Although the report was admitted with a limiting instruction, it was not presented to the jury in that light. Indeed, *445the report was not even necessary or probative as to the issues for which it was admitted, i.e., notice or ability to recall or trace. Johnson & Johnson had already admitted that it was aware of prior complaints of burning incidents resulting from plaster of Paris. Thus, there was no need for such potentially prejudicial evidence to be admitted concerning notice.
Moreover, the report was not relevant to the issue of whether Johnson & Johnson had notice of a problem with the product involved here or should have recalled or traced it. The Texas report involved extra fast setting plaster of Paris, a different product than that involved herein. Thus, if it put Johnson & Johnson on notice of anything, or if it imposed on Johnson & Johnson any post-sale duties, such related to a different product. Finally, it is difficult to see how the mere existence of a prior complaint goes to prove anything concerning whether Johnson & Johnson could have traced and/or recalled a defective product.
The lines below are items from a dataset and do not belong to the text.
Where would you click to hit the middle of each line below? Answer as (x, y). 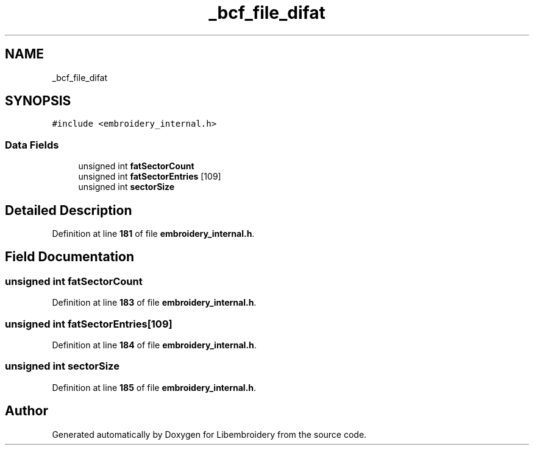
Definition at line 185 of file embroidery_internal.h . (154, 387)
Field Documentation (69, 257)
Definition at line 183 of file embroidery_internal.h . (154, 303)
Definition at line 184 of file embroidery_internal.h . (154, 345)
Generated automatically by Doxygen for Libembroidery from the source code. (209, 434)
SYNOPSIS (38, 101)
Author (27, 411)
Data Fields (32, 145)
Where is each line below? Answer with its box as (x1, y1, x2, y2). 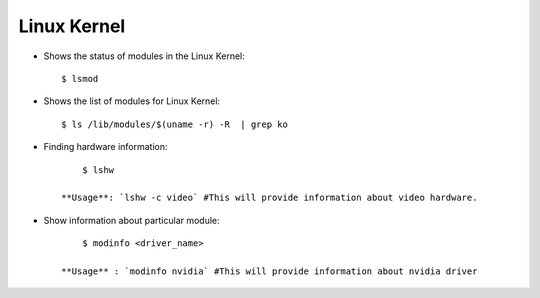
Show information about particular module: (43, 214, 220, 226)
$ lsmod (61, 73, 99, 84)
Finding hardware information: (43, 141, 169, 153)
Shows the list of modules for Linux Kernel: (43, 95, 220, 107)
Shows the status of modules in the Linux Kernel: (43, 50, 245, 62)
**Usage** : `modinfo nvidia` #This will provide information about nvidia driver (61, 265, 478, 277)
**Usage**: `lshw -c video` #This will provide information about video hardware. (61, 192, 478, 204)
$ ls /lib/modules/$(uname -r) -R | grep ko (61, 118, 289, 130)
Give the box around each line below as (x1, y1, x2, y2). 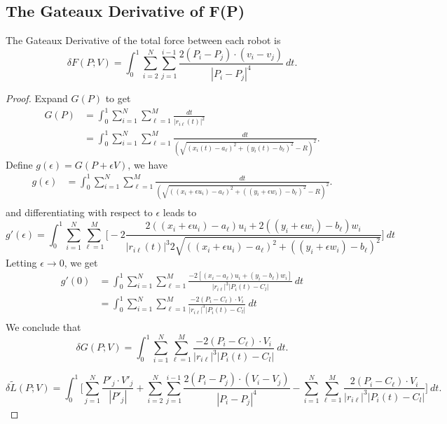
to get (105, 91, 131, 106)
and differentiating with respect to (6, 204, 153, 219)
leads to (163, 204, 197, 219)
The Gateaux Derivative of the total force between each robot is (6, 33, 281, 48)
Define (6, 157, 33, 171)
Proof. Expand (6, 91, 68, 106)
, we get (64, 255, 98, 269)
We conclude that (6, 320, 81, 334)
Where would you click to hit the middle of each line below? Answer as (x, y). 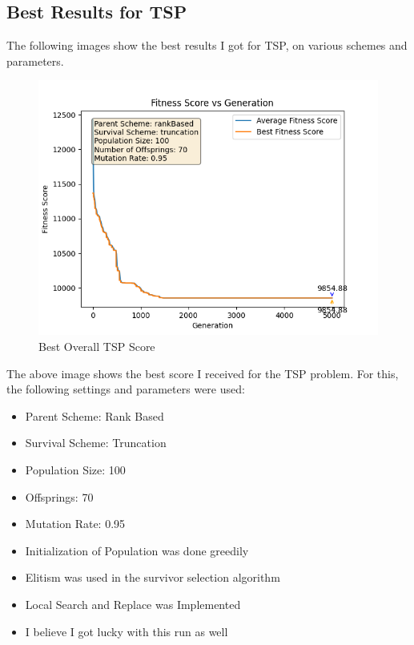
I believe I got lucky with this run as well (127, 631)
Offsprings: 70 (59, 496)
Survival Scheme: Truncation (96, 443)
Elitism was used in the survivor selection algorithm (153, 577)
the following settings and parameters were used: (126, 389)
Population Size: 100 (75, 469)
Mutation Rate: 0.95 (75, 524)
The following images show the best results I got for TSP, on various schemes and (207, 45)
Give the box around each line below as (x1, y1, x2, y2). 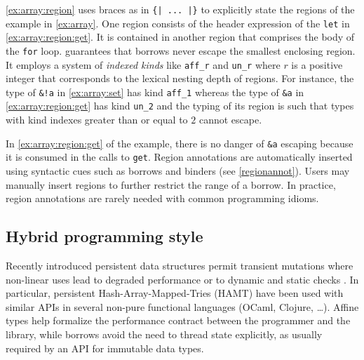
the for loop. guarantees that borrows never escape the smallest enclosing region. (6, 43, 356, 58)
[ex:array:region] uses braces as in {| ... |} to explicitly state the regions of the (6, 2, 355, 16)
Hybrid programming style (6, 225, 203, 247)
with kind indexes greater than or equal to (6, 112, 188, 127)
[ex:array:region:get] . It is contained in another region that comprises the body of (6, 29, 355, 44)
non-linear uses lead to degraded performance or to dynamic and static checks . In (6, 272, 359, 286)
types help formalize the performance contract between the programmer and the (6, 313, 351, 328)
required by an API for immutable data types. (6, 340, 204, 355)

Furthermore, even with the limiting instruction and assuming that the report was probative and non-cumulative as to notice or post-sale duties, the clear possibility that the jury’s attention would be diverted by the report outweighs the value of the report. The jury might well have focused on the Texas report and the similarity between the code numbers it bore and the numbers on the product used on Mr. Rogers. The jury could easily have regarded this report as evidence of otherwise inexplicable “malfunctions” of Johnson & Johnson plaster of Paris, which would reinforce appellees’ theory that Mr. Rogers’ burns were also caused by such a malfunction and, therefore, by a presumably defective product. The jury should not have been presented with this option as the Texas report was not probative of anything regarding malfunctions of fast setting plaster of Paris under the circumstances involved in this case. Avoidance of this potential misuse of evidence of similar accidents and this type of diversion of the jury’s attention is precisely the rationale that underlies the limits on the admission of such evidence. These risks were clear*446ly present in this case and clearly outweighed the probative value of the Texas report, which was never established.
Since I find this error controlling, I would not address the remaining issues raised on appeal. I would find that the judgment against Johnson & Johnson should be reversed and the case remanded for a new trial.
. The majority states that appellant never objected to the use of the Texas report by counsel for appellees in his closing arguments and that this objection is, therefore, waived. I strongly disagree. Appellant preserved its objection to the admission of this evidence throughout the trial, arguing its objection at every opportunity and reiterating it in post-trial motions. To suggest that it was waived because not raised again in response to closing arguments is untenable. Appellant had already objected to the evidence and the trial court was clearly informed of appellant’s position on the issue. In any event, appellant makes a point of the use of the Texas report in appellees’ counsel’s closing argument only to indicate how prejudicial the admission of the report actually was in the context of this trial. The error alleged was the admission of the evidence by the trial court, not the use of it by appellees’ counsel, and appellant’s objection to this error was fully preserved.